- _Input material_

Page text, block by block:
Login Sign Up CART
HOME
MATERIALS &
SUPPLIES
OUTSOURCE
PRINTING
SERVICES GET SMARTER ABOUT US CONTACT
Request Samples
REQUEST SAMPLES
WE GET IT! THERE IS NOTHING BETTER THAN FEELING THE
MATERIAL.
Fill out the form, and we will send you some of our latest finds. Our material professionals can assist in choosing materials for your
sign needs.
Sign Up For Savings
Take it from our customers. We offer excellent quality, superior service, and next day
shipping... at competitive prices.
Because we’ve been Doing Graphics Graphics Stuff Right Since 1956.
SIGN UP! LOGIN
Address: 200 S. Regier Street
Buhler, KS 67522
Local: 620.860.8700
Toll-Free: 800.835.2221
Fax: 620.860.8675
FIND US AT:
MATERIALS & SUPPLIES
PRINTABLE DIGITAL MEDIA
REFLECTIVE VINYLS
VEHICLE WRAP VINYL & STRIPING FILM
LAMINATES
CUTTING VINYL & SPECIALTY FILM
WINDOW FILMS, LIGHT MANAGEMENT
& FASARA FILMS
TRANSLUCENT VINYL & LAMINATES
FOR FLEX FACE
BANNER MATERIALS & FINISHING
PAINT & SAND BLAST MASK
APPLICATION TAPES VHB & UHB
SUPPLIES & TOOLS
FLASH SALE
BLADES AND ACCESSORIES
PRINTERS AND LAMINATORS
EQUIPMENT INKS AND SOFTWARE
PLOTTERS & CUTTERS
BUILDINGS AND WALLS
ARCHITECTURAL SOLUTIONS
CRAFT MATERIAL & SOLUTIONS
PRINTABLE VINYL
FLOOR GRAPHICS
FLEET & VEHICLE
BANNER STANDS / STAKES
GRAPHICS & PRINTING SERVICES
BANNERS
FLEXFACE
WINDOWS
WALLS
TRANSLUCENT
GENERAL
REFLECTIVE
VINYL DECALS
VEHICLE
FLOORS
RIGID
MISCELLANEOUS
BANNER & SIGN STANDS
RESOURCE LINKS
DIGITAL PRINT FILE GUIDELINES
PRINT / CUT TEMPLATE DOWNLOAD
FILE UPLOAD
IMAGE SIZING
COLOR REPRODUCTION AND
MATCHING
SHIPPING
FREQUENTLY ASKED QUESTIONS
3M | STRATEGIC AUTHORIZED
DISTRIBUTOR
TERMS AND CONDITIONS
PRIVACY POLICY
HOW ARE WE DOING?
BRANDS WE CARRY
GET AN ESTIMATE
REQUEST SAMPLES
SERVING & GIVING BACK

...

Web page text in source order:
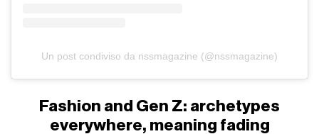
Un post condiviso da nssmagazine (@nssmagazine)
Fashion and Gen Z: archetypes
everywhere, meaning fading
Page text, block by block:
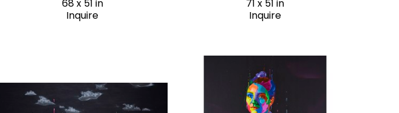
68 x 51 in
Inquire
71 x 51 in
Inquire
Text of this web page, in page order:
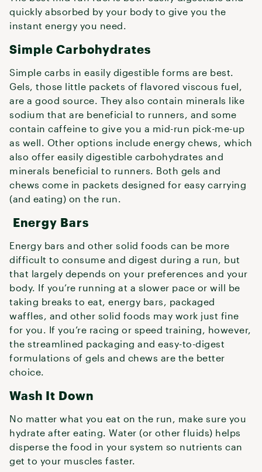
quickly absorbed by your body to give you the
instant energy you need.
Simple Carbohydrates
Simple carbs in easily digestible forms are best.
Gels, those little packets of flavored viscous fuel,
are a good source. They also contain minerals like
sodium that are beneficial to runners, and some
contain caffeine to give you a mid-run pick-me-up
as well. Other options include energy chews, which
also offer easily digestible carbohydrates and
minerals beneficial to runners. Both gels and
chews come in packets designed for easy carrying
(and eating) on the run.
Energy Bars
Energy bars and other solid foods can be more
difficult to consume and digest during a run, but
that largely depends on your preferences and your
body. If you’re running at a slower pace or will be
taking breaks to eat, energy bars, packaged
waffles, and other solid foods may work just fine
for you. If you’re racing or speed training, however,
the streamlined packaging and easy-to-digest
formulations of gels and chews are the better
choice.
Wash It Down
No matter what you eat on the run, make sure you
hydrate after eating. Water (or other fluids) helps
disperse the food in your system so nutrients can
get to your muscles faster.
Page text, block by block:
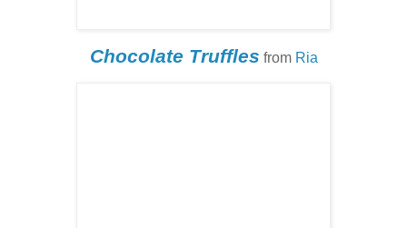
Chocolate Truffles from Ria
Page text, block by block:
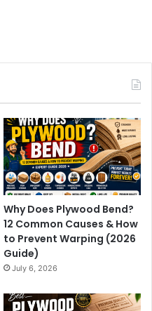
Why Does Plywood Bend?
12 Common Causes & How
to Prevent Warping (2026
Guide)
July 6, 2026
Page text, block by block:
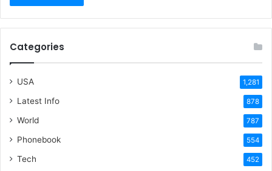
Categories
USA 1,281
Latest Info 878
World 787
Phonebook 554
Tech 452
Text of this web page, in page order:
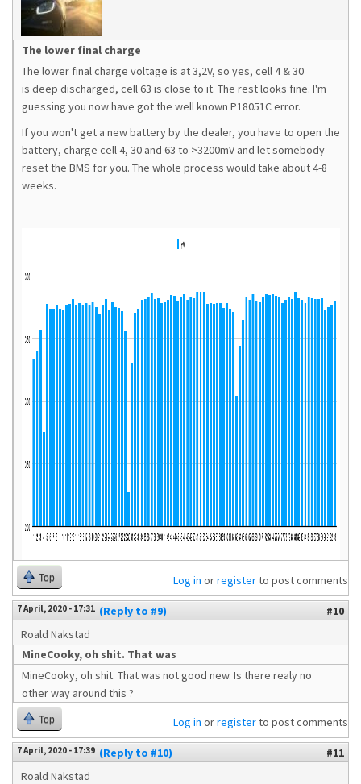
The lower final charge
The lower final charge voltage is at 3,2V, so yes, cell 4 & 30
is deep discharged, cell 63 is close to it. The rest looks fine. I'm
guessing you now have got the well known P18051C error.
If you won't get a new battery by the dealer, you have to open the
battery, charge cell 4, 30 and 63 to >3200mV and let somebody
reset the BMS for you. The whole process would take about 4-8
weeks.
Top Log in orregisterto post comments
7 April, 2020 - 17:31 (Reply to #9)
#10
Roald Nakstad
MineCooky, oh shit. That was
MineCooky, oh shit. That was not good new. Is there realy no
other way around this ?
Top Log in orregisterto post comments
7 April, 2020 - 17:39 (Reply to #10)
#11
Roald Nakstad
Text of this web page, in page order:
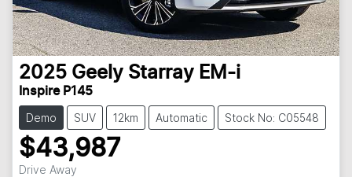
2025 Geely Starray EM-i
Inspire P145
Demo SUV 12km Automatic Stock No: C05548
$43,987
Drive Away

...

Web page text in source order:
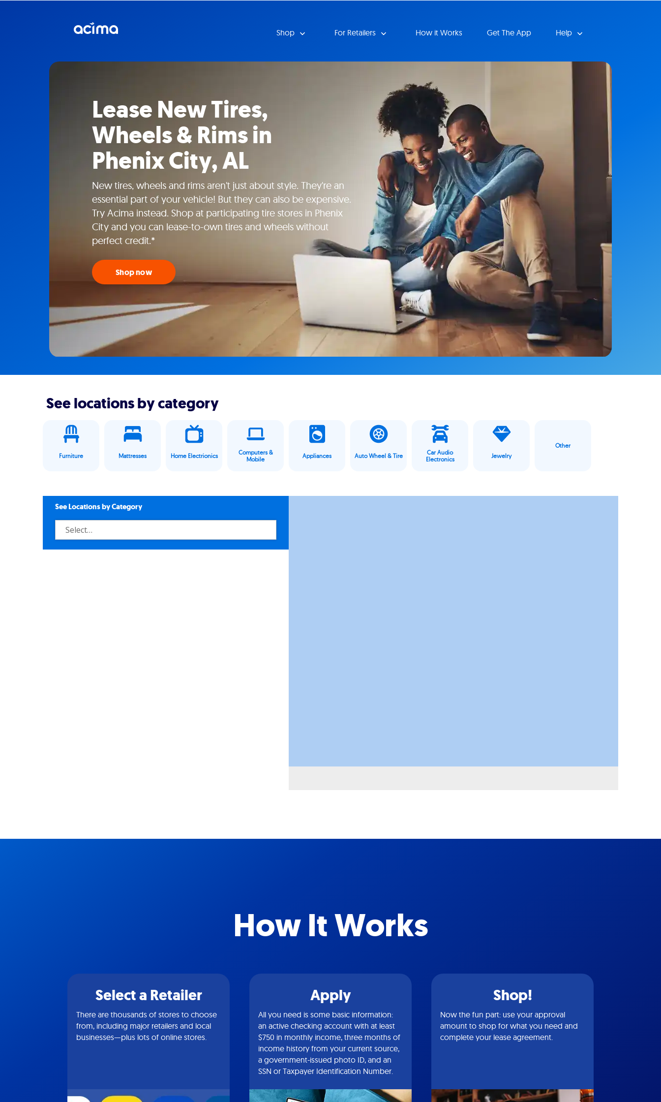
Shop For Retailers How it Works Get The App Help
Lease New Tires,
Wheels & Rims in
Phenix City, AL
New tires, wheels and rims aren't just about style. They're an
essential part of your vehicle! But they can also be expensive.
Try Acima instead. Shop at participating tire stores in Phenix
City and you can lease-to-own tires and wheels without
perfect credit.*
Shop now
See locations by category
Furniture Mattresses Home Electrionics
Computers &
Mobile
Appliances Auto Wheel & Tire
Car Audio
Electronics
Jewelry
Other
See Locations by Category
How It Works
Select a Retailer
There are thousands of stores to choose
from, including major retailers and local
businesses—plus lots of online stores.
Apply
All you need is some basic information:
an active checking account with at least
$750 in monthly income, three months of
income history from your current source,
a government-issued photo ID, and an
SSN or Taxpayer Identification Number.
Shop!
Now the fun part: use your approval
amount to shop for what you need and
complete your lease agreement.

- _Assignment_
Reproduce exactly, and with no other material, the lines between those holding "WE GET IT! THERE" and "RESOURCE LINKS", inclusive.

- _Answer to the problem_
WE GET IT! THERE IS NOTHING BETTER THAN FEELING THE
MATERIAL.
Fill out the form, and we will send you some of our latest finds. Our material professionals can assist in choosing materials for your
sign needs.
Sign Up For Savings
Take it from our customers. We offer excellent quality, superior service, and next day
shipping... at competitive prices.
Because we’ve been Doing Graphics Graphics Stuff Right Since 1956.
SIGN UP! LOGIN
Address: 200 S. Regier Street
Buhler, KS 67522
Local: 620.860.8700
Toll-Free: 800.835.2221
Fax: 620.860.8675
FIND US AT:
MATERIALS & SUPPLIES
PRINTABLE DIGITAL MEDIA
REFLECTIVE VINYLS
VEHICLE WRAP VINYL & STRIPING FILM
LAMINATES
CUTTING VINYL & SPECIALTY FILM
WINDOW FILMS, LIGHT MANAGEMENT
& FASARA FILMS
TRANSLUCENT VINYL & LAMINATES
FOR FLEX FACE
BANNER MATERIALS & FINISHING
PAINT & SAND BLAST MASK
APPLICATION TAPES VHB & UHB
SUPPLIES & TOOLS
FLASH SALE
BLADES AND ACCESSORIES
PRINTERS AND LAMINATORS
EQUIPMENT INKS AND SOFTWARE
PLOTTERS & CUTTERS
BUILDINGS AND WALLS
ARCHITECTURAL SOLUTIONS
CRAFT MATERIAL & SOLUTIONS
PRINTABLE VINYL
FLOOR GRAPHICS
FLEET & VEHICLE
BANNER STANDS / STAKES
GRAPHICS & PRINTING SERVICES
BANNERS
FLEXFACE
WINDOWS
WALLS
TRANSLUCENT
GENERAL
REFLECTIVE
VINYL DECALS
VEHICLE
FLOORS
RIGID
MISCELLANEOUS
BANNER & SIGN STANDS
RESOURCE LINKS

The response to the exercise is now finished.